Ryan Fitzgerald writes,
A minor quibble. Your recent post ("Forever Reading . . .") is in error, I'm afraid. After noticing the mistake on more than one occasion throughout several years following your wonderful blog, surely the time has come that I assist a fellow stickler. Schopenahuer did not author the line, "For ever reading, never to be read;" he merely quoted Alexander Pope, who once said,
"A Lumberhouse of Books in every head,
For ever reading, never to be read." (Dunciad III 189–90)

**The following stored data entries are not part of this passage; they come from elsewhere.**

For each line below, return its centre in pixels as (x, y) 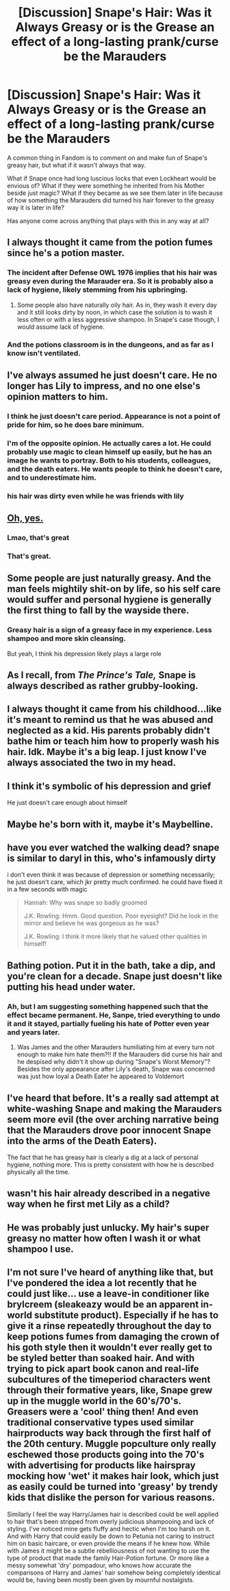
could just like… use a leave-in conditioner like (108, 1294)
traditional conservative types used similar (100, 1422)
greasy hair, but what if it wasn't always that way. (76, 165)
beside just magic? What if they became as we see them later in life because (115, 193)
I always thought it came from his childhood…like (114, 709)
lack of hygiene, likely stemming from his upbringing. (98, 290)
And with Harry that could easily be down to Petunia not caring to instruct (111, 1536)
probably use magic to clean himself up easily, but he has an (110, 452)
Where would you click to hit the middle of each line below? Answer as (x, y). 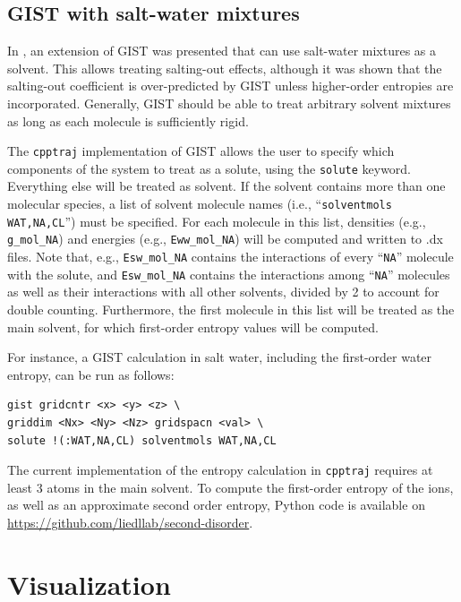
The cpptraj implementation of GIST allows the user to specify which (201, 151)
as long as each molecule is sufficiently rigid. (128, 120)
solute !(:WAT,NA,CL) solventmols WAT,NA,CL (142, 440)
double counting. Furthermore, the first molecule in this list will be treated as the (231, 309)
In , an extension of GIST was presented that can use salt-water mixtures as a (222, 51)
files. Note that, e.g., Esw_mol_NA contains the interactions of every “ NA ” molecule (230, 257)
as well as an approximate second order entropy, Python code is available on (216, 505)
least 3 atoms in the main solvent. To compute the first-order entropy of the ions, (230, 487)
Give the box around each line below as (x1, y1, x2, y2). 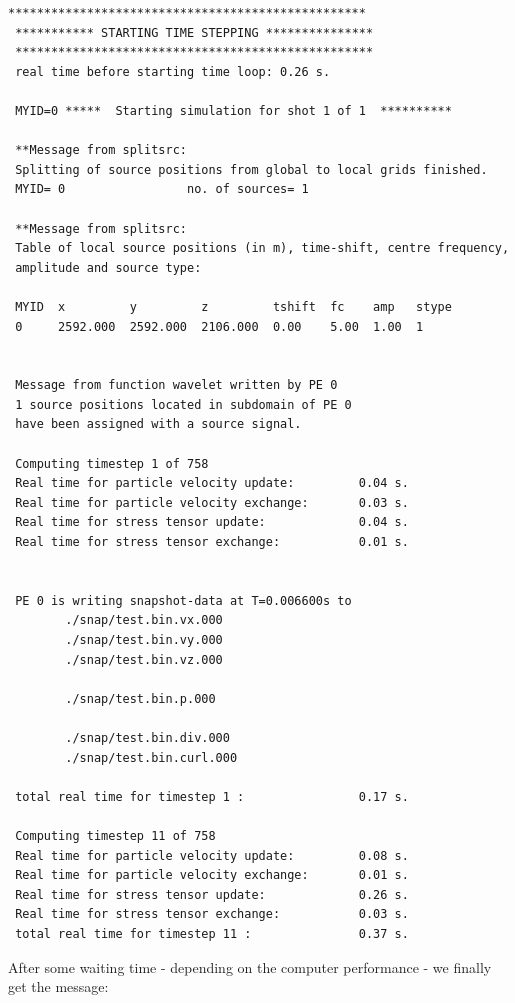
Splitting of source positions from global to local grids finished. (15, 162, 488, 177)
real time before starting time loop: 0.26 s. (15, 64, 331, 79)
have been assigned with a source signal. (15, 417, 302, 432)
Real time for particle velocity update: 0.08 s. (15, 848, 409, 863)
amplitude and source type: (15, 260, 202, 275)
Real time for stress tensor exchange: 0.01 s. (15, 535, 409, 550)
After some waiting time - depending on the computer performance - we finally (8, 956, 492, 977)
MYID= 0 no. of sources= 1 (15, 182, 309, 197)

I only know the verse myself from reading R.J. Hollingdale's translation of the Great Pessimist's essays and aphorisms, so I can see how one might attribute it thus. But alas, I know how much you honor precision, so I'm compelled to help where I can. That's it -- the first error I've been able to catch since 2005 or so. Excellent work, I'd say.
Ad majorem Dei gloriam!
Mr. Fitzgerald turns out to be correct. In "On Thinking for Oneself," an essay I had read circa 1980, Schopenhauer does indeed quote Alexander Pope, though only the words "For ever reading, never to be read." And the reference he gives is a little different: Dunciad iii, 194.
I in turn have a quibble with Mr. Fitzgerald's "minor quibble." A quibble is minor by definition, so 'minor quibble' is a pleonasm. Pleonasm, however, is but a peccadillo.